(Collected data entries)
============

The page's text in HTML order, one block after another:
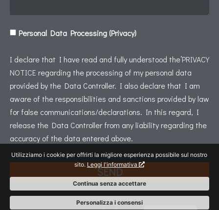
Personal Data Processing (Privacy)
I declare that I have read and fully understood the’PRIVACY
NOTICE regarding the processing of my personal data
provided by the Data Controller. I also declare that I am
aware of the responsibilities and sanctions provided by law
for false communications/declarations. In this regard, I
release the Data Controller from any liability regarding the
accuracy of the data entered above.
SEND
Utilizziamo i cookie per offrirti la migliore esperienza possibile sul nostro
sito.Leggi l'informativa
Continua senza accettare
Personalizza i consensi

============

Repeat only the lines from the one holding "NOTICE regarding the" through the last line of the data.

NOTICE regarding the processing of my personal data
provided by the Data Controller. I also declare that I am
aware of the responsibilities and sanctions provided by law
for false communications/declarations. In this regard, I
release the Data Controller from any liability regarding the
accuracy of the data entered above.
SEND
Utilizziamo i cookie per offrirti la migliore esperienza possibile sul nostro
sito.Leggi l'informativa
Continua senza accettare
Personalizza i consensi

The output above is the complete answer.